On Wed, Sep 03, 2025 at 04:30:27AM -0700, Nicolas Bretz wrote:
> The extent index structure in the top inode is not being cleared after a file
> is deleted, which leaves the path to the data blocks intact. This patch clears
> this extent index structure.
> 
> Extent structures are already being cleared, so this also makes the
> behavior consistent between extent and extent _index_ structures.

Actually, if we are going to make things consistent, we would be *not*
be clearing the extent leaf blocks if we are deleting the file ---
when possible.

Clearing the extent structures was never for security concerns.  The
reality is that removing the pointers to the data blocks is security
theater (e.g., like the TSA in US airports).  It makes people feel
good, but programs like photorec can be used to find the data blocks.
If they really want to securly delete a file, they should use shred or
wipe to overwrite the datablocks before deleting the file.

[1] https://www.cgsecurity.org/wiki/photoRec

The reason why we wipe the extent structures is because when
journalling is enabled, a file truncation or deletion might not fit in
a single journal transaction, and might need to span two transactions.
For that reason, we put the inode on the orphan list, and then if the
operation doesn't fit in a single transaction, we need to keep the
file system in a consistent state at each transaction boundary.  So
that's why we zero out the extent structures as we go; so if we need
to pause the truncation so we can do a journal commit, the data block
pointers to the blocks that have been released are properly zeroed.

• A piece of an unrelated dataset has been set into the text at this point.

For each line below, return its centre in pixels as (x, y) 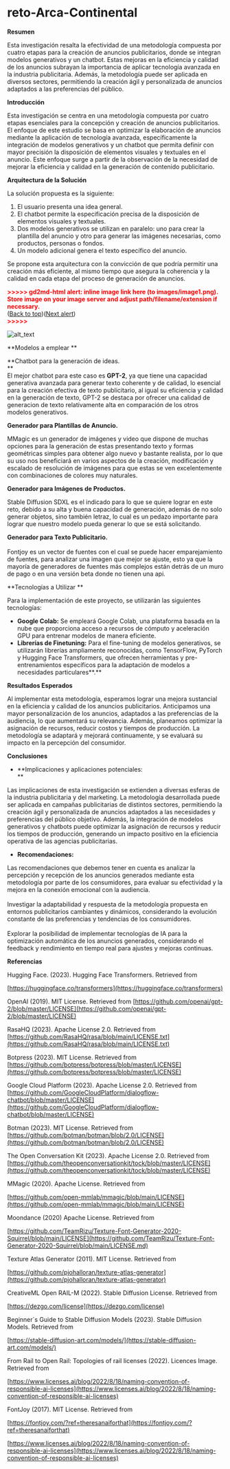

Now, if we know that all of the blocks in an extent leaf block can be
released in the current transaction, we could omit zeroing the leaf
block --- so long as we can drop the pointer to the leaf block in the
parent index block.  This also has the benefit that if we don't need
to modify the extent leaf block, we save two 4k writes to the disk ---
one in the journal and one in the extent leaf block, which would
improve the performance of an "rm -rf" workload.

The reason why we haven't done this is that the benefits aren't that
big, and so we haven't gotten around toit.  But if you are interested
in looking into it, if we can keep the code complexity down and avoid
impacting the maintainability of the code base feel free to take a
look at it.

					- Ted

P.S.  A related project would be adding support for the "secure
deletion" flag (see the chattr man page), which is currently
unimplemented.  The tricky bit is (a) we can't zero the blocks until
the transaction releasing the blockshas been commited, and (b) we need
to avoid a race where a block being zero gets reallocated since we
don't want to zero out data belonging to a newly realocated data block
that has been associated with an in-use inode.  The marginal utility
is a bit small, since userspace tools like shred and wipe already
exist, which is why no one has actually implemented to date.  But if
you're looking for an fun/interesting project, it's a possibility.